Great changes have taken place in Sino-US relations after scores of years of development, as evidenced by frequent conduction of dialogues between the two countries and constant growth of their common interests. To be honest, however, their bilateral relations are still fragile and not so stable for one important reason – strategic suspicion of each other, a mentality that has never died out and tends to grow even stronger with China’s rise.
In their joint product Addressing U.S.-China Strategic Distrust, Chinese scholars Wang Jisi and Kenneth Lieberthal looked at the perception by the two countries of each other, presented a list of their specific suspicions, digged into the root causes of the mentality, and offered some solutions to the improvement and reversion of such a situation, an effort that has started a big stir once made public in China and the United States. Viewed as a whole, their work has won positive acknowledgement from the majority of their audience, who have agreed that absolution of suspicion and boost of trust of each other by the two countries from a strategic perspective will be of positive significance.
Yet disagreements and even counterviews have been heard both in China and the United States, coming from people whose arguments can be generalized as follows:
l For the purpose of maintaining the momentum of development of Sino-US relations, it is advisable to remain ambiguous rather than become so straightforward when discussing the issue
l Since true strategic trust can never be achieved between China and the United States and strategic suspicion will always remain the reality featuring their relations, both countries should focus efforts on managing their rivalry against each other rather than attempt to absolve suspicion.
l The two scholars have sounded over-pessimistic because viewed as a whole, Sino-US relations have remained comparatively or even fairly healthy instead of falling into a historical abyss of mutual suspicion.
I disagree with the first viewpoint because, with or without any conclusive evidence, strategic suspicion of each other does have become a major obstacle blocking the in-depth development of Sino-US relations.

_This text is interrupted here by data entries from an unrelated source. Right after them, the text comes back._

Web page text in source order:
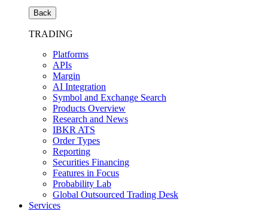
Back
TRADING
Platforms
APIs
Margin
AI Integration
Symbol and Exchange Search
Products Overview
Research and News
IBKR ATS
Order Types
Reporting
Securities Financing
Features in Focus
Probability Lab
Global Outsourced Trading Desk
Services
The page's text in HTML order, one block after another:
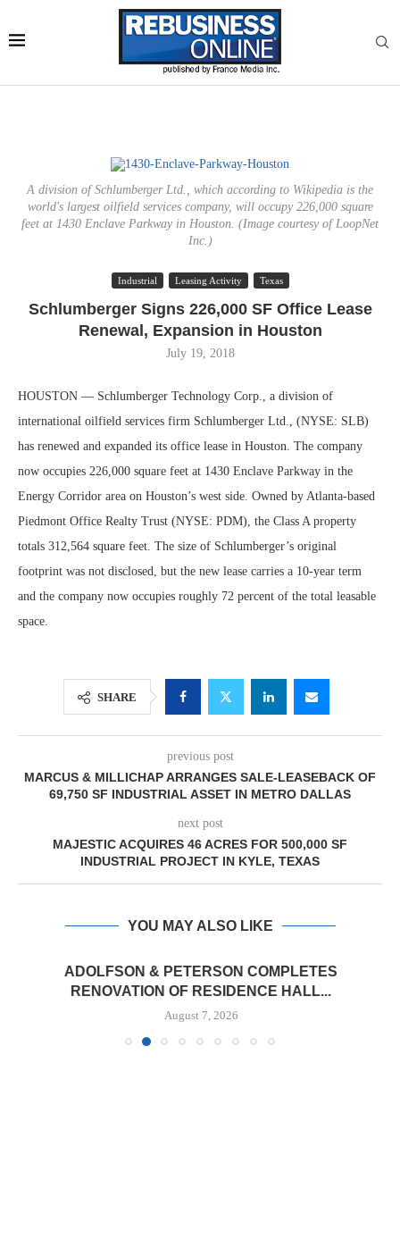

Exposure of this issue, be it a showy spotlight or an undercurrent, will not only gradually relieve the two countries from their bewilderment in policy execution due to their play of a ‘double-dealing’ trick – cooperation in words but watchout against each other in deeds, but also bring them to act according to the real situation and lessen their misunderstanding of each other due to divergence of viewpoints and perceptions. In addition, it will facilitate their effective control of the structural dispute that can hardly be settled any soon. To face their strategic suspicion of each other and deal with it in an effective way will signify the maturity of their bilateral relations.
Neither do I agree with the second viewpoint, because it is a conclusion running counter to the original intention of the authors. The practical objective of fostering strategic trust between China and the United States is to bring them to value each other’s core interests, know their respective bottom lines, work out confidence-building measures, and enter into active cooperation in fields of common interests. This is an objective not so difficult to achieve. After years of communication and mutual adaption, certain strategic trust has already been founded between the two countries (even when it comes to issues relating to Taiwan). What is to be newly desired is their effort to extend its range and coverage. So far as their bilateral relations are concerned, it is of equal importance for China and the United States to step up their efforts in competition and crisis management, and to foster strategic trust of each other. Overemphasis of the former signifies excessive pessimism about Sino-US relations because it counts them as similar to those between the United States and the former Soviet Union, while overemphasis of the latter sounds a little bit too optimistic because it goes beyond the real situation. From a long point of view, to bring the latter into the fore will be the direction for both China and the United States to work into.
To some extent, I agree with the third viewpoint (as represented by Bader, a former official in the Obama administration) because it stands for a more positive evaluation of Sino-US relations and looks at them with a comparatively more realistic eye, an attitude that will lead to a more comprehensive and objective understanding of the bilateral relations between China and the United States. It is a pity, however, that lots of people in China and the United States, including some officials of weight, do not share this viewpoint and choose to embrace an extremely pessimistic attitude. So far as its basic analyses are concerned, this viewpoint does not run off the course taken by the two scholars, although it looks at the issue from a different point of view. As a matter of fact, it is a supplement to the conclusion made by the two authors
In one word, to face the issue of mutual strategic mistrust between China and the United States and handle it in an effective way under the present-day situation has become a task that must be entered into their work agendas. The governments and think tanks in both countries should enthusiastically engage themselves in dialogues on this issue, all for just one purpose: to manage the competition and conflicts between their countries, to lessen misunderstanding, to increase mutual trust, to strengthen cooperation, and to truly foster a new type of relationship of mutual benefit and win-win between the two big powers
The author is Chairman of the Academic Committee of China Foundation for International and Strategic Studies.